We hope that any visitors to this page find comfort in knowing they are not alone in their perinatal experience no matter how difficult or traumatic.
There is support and help out there.
Recovery and healing from perinatal trauma, anxiety and depression is possible.
My wish is that the services I offer provide hope for those who are currently struggling to cope.
My desire is that some of the content here provides validation, clarity and even peace of mind to those parents who need it most right now.
The truth is that for many of us this whole parenting stage (often referred to as perinatal) and even the prenatal part before is hugely challenging to our emotional health and wellbeing.
Difficult and traumatic fertility journeys can leave people reeling from what is often a time marked by loss, desperate longing and anxiety.
The taboo of miscarriage and loss in society leaves those impacted isolated, unsupported and vulnerable to anxiety, low mood and depression.
IVF pregnancies can also still be fraught with anxiety, depression and low mood.
When we do become pregnant our own experiences as a children can begin to loom large. From nowhere out of the shadows of our past, voices can provoke fearsome questions such as ‘can I be the parent I want to be?’, ‘will I repeat our dysfunctional family history?’, ‘can I keep my child safe?’ and even ‘will my child hate me?’
30% of all parents describe their birth as traumatic.
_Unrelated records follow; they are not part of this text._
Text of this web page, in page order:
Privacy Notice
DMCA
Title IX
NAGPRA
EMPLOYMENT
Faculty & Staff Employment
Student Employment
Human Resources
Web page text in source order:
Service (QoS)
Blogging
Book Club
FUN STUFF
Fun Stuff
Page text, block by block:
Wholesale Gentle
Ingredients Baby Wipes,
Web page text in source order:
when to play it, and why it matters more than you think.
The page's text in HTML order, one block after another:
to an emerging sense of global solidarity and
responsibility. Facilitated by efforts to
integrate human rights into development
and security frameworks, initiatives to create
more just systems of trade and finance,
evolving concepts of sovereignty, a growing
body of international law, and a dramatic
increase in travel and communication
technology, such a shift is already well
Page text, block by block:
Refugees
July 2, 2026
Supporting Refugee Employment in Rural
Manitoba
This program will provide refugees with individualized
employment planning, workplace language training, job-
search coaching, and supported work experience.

Recovery, sleeping, feeding and bonding are difficult for many parents. The early days of parenting can be testing in ways that are rarely acknowledged by society or by our health service. There is little public service support for difficultly with feeding, sleeping or bonding, let alone any problems with physical recovery from birth.
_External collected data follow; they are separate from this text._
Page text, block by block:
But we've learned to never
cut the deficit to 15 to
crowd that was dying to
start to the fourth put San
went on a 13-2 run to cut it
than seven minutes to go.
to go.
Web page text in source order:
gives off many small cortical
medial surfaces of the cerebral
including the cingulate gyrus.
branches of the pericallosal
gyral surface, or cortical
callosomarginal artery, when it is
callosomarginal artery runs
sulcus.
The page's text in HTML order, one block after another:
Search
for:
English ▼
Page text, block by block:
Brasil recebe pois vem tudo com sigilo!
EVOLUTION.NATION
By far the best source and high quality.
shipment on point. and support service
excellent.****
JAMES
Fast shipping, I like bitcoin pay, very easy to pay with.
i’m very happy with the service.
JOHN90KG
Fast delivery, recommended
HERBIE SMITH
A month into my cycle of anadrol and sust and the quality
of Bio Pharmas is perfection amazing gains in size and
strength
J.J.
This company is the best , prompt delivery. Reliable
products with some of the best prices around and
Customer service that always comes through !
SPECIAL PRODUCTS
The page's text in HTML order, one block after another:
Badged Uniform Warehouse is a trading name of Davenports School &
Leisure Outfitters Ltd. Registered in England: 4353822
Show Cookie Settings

It’s fairly rare for parents not to have been touched by some perinatal difficulty or trauma along route to creating their family. Miscarriage, IVF, hyperemesis, childhood traumas resurfacing, traumatic births, difficulty feeding, reflux, sleep deprivation, birth injury, baby loss and NICU stays are just some of the traumas that people withstand in their quest to become parents.
And that takes a toll on emotional health and wellbeing.
It impacts on our relationships with ourselves and with others.
It effects confidence and self esteem.
Trauma symptoms can leave parents struggling to cope with flashbacks, recurrent thoughts about what happened, nightmares, partial memory loss, low mood, irritability, hypervigilance and even a sense of detachment.
Caring for young children, recovering from birth, feeding and bonding can be challenging enough without the additional load of coping with anxiety, trauma symptoms, low mood or depression.